HCOL 185N - Shakespeare and the Classical Tradition - Prof. Angeline Chiu, Department of Classics

CAS: Literature
GSB: Humanities Core
CALS: Humanities
CEMS: ENGR: Gen Ed Elective; CS, STAT,MATH: check with your academic advisor
RSENR: Consult with Academic Advisor
CNHS: Consult with Academic Advisor
CESS: Consult CESS advisor 

This course examines in detail both selections of Shakespeare’s work and the cultural context in which it first was written and performed, focusing on the classical tradition both as an influence on Elizabethan English culture in general and on Shakespeare in particular.
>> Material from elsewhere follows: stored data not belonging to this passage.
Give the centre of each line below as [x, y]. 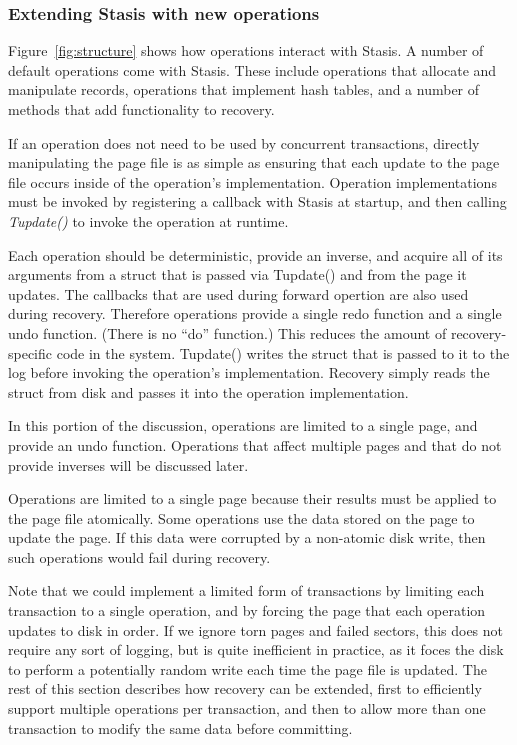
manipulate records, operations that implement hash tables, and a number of [244, 89]
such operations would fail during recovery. [139, 556]
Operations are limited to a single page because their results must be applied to [252, 498]
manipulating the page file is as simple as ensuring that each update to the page [254, 162]
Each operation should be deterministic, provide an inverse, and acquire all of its [255, 254]
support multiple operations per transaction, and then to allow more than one [247, 708]
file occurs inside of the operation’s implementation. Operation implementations [252, 181]
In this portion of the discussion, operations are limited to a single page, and [243, 425]
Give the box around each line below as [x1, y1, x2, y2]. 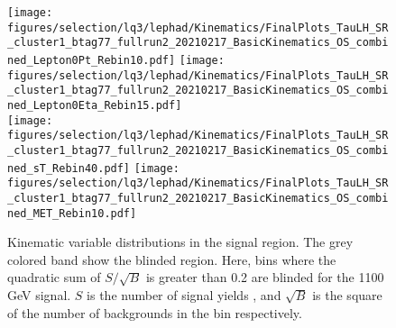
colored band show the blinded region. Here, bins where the [7, 250, 336, 269]
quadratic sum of [7, 268, 101, 287]
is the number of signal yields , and [87, 285, 281, 304]
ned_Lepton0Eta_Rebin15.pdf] [7, 98, 182, 112]
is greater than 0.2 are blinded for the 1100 [145, 268, 384, 287]
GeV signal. [7, 285, 71, 304]
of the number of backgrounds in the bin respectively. [7, 303, 302, 322]
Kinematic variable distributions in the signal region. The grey [7, 232, 354, 251]
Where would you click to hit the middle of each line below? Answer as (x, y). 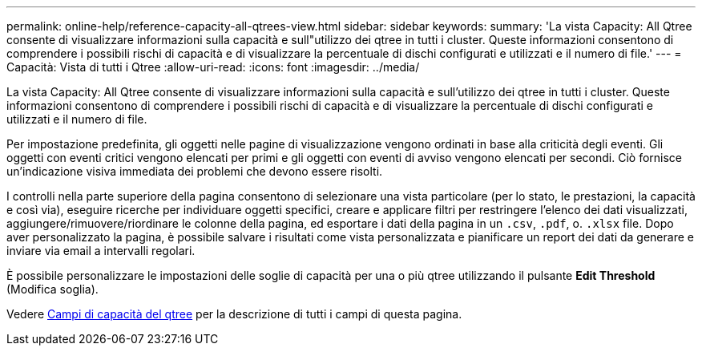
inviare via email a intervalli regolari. (101, 251)
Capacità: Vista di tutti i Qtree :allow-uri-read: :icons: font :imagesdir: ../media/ (213, 67)
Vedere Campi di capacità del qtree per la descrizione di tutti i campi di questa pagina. (234, 314)
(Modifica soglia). (52, 289)
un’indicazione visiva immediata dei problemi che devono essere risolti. (195, 171)
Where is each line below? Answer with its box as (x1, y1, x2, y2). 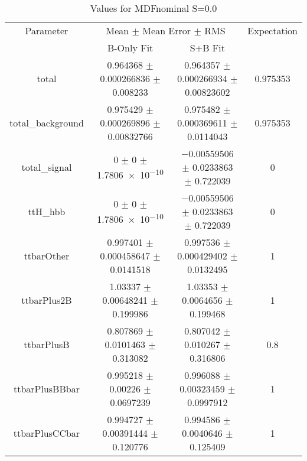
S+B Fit (190, 41, 225, 54)
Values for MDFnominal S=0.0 (90, 1, 217, 15)
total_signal (21, 160, 72, 174)
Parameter (25, 24, 68, 37)
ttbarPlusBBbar (13, 382, 80, 395)
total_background (9, 116, 84, 129)
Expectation (247, 24, 298, 37)
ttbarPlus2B (21, 293, 72, 307)
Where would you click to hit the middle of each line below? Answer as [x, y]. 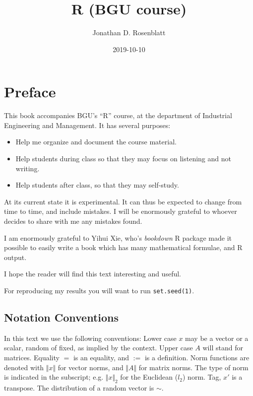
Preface [30, 92]
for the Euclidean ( [149, 377]
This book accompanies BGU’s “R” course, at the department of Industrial [118, 115]
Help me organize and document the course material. [96, 142]
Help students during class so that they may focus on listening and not [123, 159]
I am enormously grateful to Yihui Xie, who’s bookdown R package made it [118, 237]
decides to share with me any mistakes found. [73, 221]
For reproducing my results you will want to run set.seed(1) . [99, 290]
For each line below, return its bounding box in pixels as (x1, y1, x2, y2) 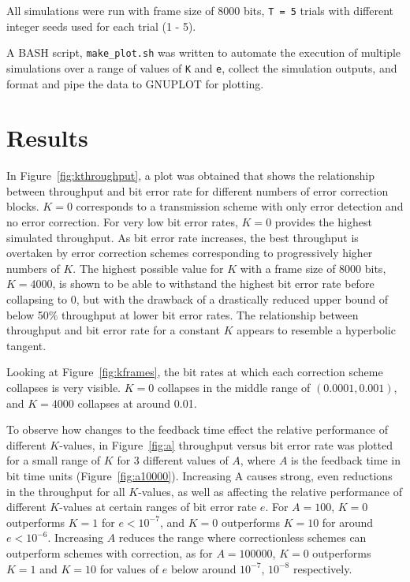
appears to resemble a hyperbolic (237, 322, 396, 338)
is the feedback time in (291, 452, 401, 468)
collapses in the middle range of (157, 379, 311, 395)
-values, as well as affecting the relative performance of (138, 483, 402, 499)
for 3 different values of (117, 452, 229, 468)
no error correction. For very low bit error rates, (6, 214, 238, 230)
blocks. (6, 198, 39, 215)
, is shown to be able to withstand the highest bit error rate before (52, 275, 375, 292)

Specific areas of interest include the intersection of history, literature, and theater; we focus on the classical tradition in terms of historical figures and events and also classical mythology as largely expressed by Ovid. This course is intensive in the areas of reading, writing, and participation as we consider how Shakespeare actively engages with the classical tradition. The semester concludes by considering how Shakespeare himself is part of the transmission of the classical tradition to the modern age. Four papers, a reading journal, several presentations/declamations, and a final exam are required.

HCOL 185O - Language and Representation - Prof. Louis deRosset, Department of Philosophy

University/college requirement distribution to be announced in Fall 2018.

CAS:  Humanities
GSB:  Humanities Core
CALS:  Social Science

CEMS: ENGR: Gen Ed Elective; CS, STAT,MATH: check with your academic advisor
RSENR: Consult with Academic Advisor
CNHS: Consult with Academic Advisor
CESS: Consult CESS advisor

PDF iconCourse Syllabus

This course is about representation in language.  That is, the course is about how we manage to use language meaningfully to talk about things.  Doing so comes as naturally and easily to most of us as eating.  You've been succeeding at it since before you can remember.  But that should not obscure the magnitude of the achievement.  It is not altogether clear how we do it.  In this course, we will explore four questions regarding the nature of linguistic representation:

  1.  The referential bond: In virtue of what does a particular word or phrase refer to a particular thing?
  2.  Information value: In virtue of what does a particular word or phrase carry the information that it does?
  3.  Speech acts: What is the nature of the actions we perform when we use language?
  4.  Semantics and pragmatics: What is the relation between what a word or phrase means and what we use it to do?

Written assignments will include a midterm and final exam, and two shorter (3-5 pp.) papers.  The midterm and final will have an open book format.  Each of your papers will undergo a process of anonymous peer review, similar to the process for work by practicing researchers.  You will submit a draft, receive assessments and commentary from your peers, and revise in light of their insights.

HCOL 185P - SU: Climate Change and Human Health - Prof. Christine Vatovec, Department of Biochemistry

CAS:   CAS elective credit
GSB:   Social Science Core
CALS:  Social Science 
CEMS: Engineering Students - Gen Ed Elective; Math/Stat/CS/DS students check with your advisor
RSENR: Consult with Academic Advisor
CNHS: Consult with Academic Advisor
CESS: Consult CESS advisor 

PDF iconCourse Syllabus

Global climate change is among the “greatest health risks of the 21st Century,” according to the World Health Organization. The health effects of climate change are already being felt around the world, including increased prevalence of heat-related illness, transmission and spread of infectious disease, risks from extreme weather events, and effects on the quality and quantity of environmental determinants of health including air, water, and food. Using a lens of sustainability, and engaging with authentic hope for creating a more sustainable future, this course will critically examine the human health effects of climate change, and the options for mitigating these negative health outcomes. We will focus our efforts around recent scholarship that suggests many mitigation and adaptation strategies will produce co-benefits that will promote both human and ecological flourishing.